The next things to figure out after that are:

• Do we want to make "private" the default for all new farmOS installations? I say "yes", but I know that setting up the private files directory is an extra step, so we will need to:
  a. Add instructions somewhere for how to do that.
  b. Test how uploads behave BEFORE that directory is set up. I think Drupal is smart enough to show a message if it detects that it's not possible to upload to the private directory. But this should be confirmed.
• Do we want to automate the move of old files to the private system on existing installations? Or leave it to the site admin to do that?
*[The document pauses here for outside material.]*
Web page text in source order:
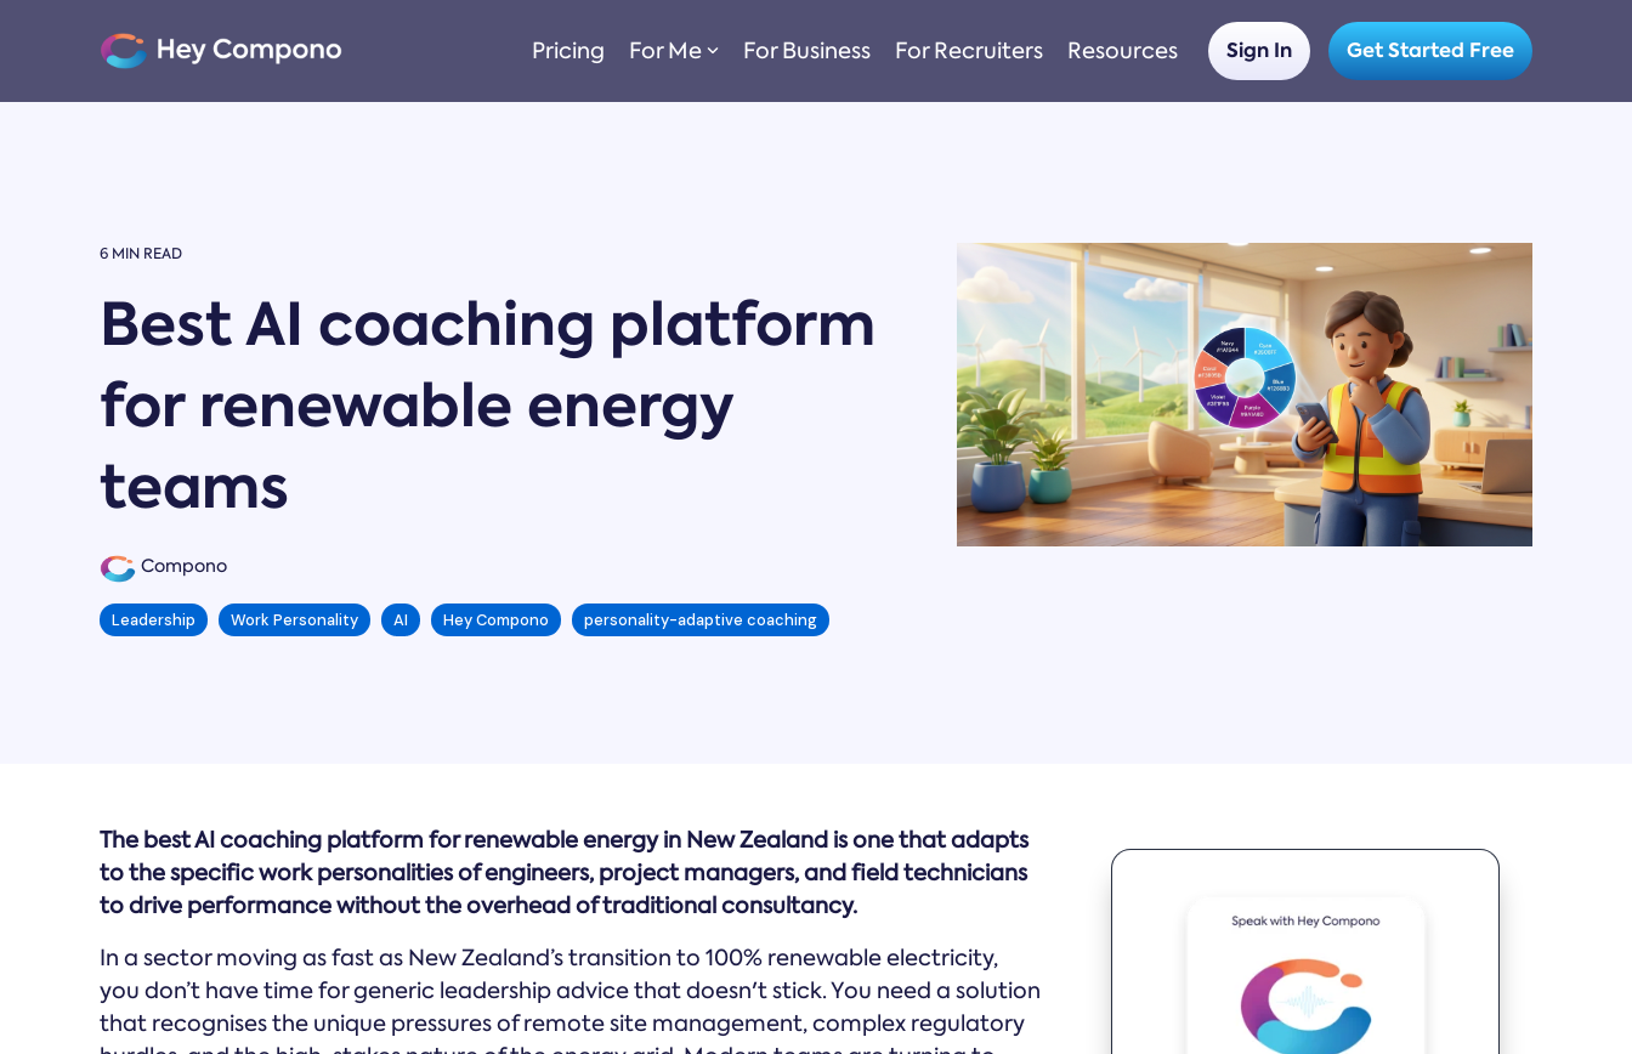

It could be a risky thing to automate - we absolutely don't want to be the cause of file/data loss. So maybe we adopt a policy of "files uploaded after this update will be private. previously uploaded files will not, unless you follow these steps..."

[mstenta]

Here is an update hook sketch that can be used to migrate all files from public to private:

/**
 * Move to private file system for file and image field uploads.
 */
function hook_update_N(&$sandbox) {

  // Define the old (public) and new (private) file paths.
  global $conf;
  $public_path = $conf['file_public_path'] . '/farm';
  $private_path = $conf['file_private_path'] . '/farm';

  // If the public farm files directory does not exist, bail.
  if (!is_dir($public_path)) {
    return;
  }

  // Check that the private farm files directory does not already exist.
  if (is_dir($private_path)) {
    throw new DrupalUpdateException('Private farmOS files already exist. Files were not moved from public.');
  }

  // Move files.
  if (!rename($public_path, $private_path)) {
    throw new DrupalUpdateException('Failed moving farmOS files from private to public.');
  }

  // Flush image styles.
  $styles = image_styles();
  foreach ($styles as $style) {
    image_style_flush($style);
  }

  // Update {file_managed} table.
  db_query("UPDATE {file_managed} SET uri = REPLACE(uri, 'public://', 'private://') WHERE uri LIKE 'public://farm%'");
}

Note that this will only work if no private files have been uploaded already (it checks that private://farm does not exist first). Also note that it only moves files that are in the public://farm directory. So if there are any files uploaded that ended up outside of that directory, they will not be included in this migration.

[mstenta]

I'm going to close this. We've made "private" the default in farmOS 2.x, and instructions/considerations for using private filesystem in 1.x are described above.